[Opening Recorded information section]

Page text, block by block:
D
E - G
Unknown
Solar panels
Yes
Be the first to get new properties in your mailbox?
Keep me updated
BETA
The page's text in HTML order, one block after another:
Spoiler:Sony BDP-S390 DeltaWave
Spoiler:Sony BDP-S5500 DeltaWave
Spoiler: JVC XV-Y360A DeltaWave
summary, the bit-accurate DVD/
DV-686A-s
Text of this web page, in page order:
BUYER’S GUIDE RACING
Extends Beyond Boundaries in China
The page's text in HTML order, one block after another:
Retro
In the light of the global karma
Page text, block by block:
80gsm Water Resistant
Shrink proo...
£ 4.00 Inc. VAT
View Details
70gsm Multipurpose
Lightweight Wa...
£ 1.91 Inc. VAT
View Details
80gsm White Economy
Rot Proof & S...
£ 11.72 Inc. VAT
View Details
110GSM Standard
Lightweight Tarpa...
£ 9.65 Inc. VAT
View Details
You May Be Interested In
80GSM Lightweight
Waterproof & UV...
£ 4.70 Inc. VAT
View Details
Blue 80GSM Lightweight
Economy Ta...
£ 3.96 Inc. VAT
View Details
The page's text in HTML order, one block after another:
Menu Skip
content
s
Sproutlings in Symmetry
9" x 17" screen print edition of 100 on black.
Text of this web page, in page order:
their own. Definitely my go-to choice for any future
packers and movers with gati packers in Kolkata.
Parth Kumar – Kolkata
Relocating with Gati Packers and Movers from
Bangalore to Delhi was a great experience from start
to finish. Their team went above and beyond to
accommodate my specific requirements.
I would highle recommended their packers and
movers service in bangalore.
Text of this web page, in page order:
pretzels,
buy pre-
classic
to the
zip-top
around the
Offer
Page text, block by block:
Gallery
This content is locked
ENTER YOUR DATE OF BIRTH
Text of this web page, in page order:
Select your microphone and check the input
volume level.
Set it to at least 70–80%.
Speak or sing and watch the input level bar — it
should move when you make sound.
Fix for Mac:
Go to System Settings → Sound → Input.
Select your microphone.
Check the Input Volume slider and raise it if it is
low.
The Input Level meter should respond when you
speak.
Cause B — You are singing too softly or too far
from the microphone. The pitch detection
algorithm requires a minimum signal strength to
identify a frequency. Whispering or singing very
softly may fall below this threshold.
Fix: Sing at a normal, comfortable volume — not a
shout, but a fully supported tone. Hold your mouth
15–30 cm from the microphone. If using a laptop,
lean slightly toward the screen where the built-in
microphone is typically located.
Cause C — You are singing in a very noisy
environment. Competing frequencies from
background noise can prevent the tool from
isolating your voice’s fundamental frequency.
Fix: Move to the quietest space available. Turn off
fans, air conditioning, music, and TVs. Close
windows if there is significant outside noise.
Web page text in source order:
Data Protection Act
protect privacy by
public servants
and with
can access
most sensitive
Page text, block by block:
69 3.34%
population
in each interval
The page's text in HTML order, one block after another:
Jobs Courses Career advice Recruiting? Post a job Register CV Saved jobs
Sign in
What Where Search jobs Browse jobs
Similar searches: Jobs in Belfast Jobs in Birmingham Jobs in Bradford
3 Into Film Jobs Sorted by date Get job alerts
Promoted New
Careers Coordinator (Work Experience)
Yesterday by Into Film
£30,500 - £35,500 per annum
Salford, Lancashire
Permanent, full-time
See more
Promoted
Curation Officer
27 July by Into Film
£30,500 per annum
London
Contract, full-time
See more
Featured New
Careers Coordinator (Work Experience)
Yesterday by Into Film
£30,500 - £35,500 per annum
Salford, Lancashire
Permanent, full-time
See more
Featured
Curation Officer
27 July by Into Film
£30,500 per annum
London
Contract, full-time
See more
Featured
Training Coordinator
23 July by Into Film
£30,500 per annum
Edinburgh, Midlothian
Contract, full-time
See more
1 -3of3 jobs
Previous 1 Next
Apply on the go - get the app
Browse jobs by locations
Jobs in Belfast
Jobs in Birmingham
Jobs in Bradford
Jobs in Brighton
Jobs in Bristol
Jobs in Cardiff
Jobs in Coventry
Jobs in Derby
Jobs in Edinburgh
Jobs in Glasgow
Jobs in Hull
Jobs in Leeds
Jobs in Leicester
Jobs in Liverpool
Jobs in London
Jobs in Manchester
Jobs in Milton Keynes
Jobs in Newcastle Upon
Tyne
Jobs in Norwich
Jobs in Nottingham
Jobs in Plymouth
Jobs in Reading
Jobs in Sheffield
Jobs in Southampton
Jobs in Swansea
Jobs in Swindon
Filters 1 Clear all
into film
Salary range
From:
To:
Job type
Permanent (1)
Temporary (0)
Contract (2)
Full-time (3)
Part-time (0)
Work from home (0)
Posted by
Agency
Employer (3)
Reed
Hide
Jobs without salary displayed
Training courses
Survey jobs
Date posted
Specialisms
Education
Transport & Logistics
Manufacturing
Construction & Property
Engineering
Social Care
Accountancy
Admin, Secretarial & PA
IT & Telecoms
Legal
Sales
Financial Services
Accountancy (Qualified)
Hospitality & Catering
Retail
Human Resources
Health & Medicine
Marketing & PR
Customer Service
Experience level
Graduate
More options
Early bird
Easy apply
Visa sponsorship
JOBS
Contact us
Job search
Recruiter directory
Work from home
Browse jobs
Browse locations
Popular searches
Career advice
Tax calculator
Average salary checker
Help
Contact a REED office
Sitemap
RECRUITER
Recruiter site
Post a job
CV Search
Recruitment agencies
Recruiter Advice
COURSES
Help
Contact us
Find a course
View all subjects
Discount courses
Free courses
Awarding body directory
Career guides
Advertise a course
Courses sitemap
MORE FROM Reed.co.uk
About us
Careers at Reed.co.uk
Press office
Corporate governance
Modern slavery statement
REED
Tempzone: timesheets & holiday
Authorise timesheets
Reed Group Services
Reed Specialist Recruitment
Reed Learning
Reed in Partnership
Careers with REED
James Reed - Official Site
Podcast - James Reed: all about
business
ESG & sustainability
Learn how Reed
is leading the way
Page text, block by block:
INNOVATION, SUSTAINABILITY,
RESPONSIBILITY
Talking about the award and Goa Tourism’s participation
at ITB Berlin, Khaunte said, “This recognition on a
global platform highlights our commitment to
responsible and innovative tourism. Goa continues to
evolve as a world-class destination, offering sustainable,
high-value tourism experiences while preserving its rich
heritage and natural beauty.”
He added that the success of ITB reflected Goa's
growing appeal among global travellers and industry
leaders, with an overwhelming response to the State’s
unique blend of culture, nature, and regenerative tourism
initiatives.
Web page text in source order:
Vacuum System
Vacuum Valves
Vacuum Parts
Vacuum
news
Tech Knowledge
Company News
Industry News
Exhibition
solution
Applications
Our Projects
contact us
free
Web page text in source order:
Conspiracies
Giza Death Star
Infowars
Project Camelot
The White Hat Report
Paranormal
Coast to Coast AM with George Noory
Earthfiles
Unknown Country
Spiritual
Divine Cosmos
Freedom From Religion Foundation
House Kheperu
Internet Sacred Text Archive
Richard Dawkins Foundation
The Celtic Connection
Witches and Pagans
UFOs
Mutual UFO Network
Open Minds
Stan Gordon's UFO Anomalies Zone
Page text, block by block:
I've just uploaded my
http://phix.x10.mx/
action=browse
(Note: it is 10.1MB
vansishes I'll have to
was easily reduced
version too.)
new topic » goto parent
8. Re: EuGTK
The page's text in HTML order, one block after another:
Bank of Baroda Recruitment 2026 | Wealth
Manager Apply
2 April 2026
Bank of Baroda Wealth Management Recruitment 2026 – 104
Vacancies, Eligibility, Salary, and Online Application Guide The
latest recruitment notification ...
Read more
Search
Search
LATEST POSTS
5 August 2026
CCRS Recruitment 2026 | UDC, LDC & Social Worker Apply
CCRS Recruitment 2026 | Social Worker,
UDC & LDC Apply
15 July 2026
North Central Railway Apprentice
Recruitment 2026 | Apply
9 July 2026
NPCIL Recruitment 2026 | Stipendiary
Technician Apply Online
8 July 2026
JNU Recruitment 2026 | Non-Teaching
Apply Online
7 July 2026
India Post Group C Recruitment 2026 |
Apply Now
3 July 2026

[Closing Recorded information section]

Exactly the lines from the start of the entries through the one bearing "BUYER’S GUIDE RACING" are to be output, with both ends included.

Page text, block by block:
D
E - G
Unknown
Solar panels
Yes
Be the first to get new properties in your mailbox?
Keep me updated
BETA
The page's text in HTML order, one block after another:
Spoiler:Sony BDP-S390 DeltaWave
Spoiler:Sony BDP-S5500 DeltaWave
Spoiler: JVC XV-Y360A DeltaWave
summary, the bit-accurate DVD/
DV-686A-s
Text of this web page, in page order:
BUYER’S GUIDE RACING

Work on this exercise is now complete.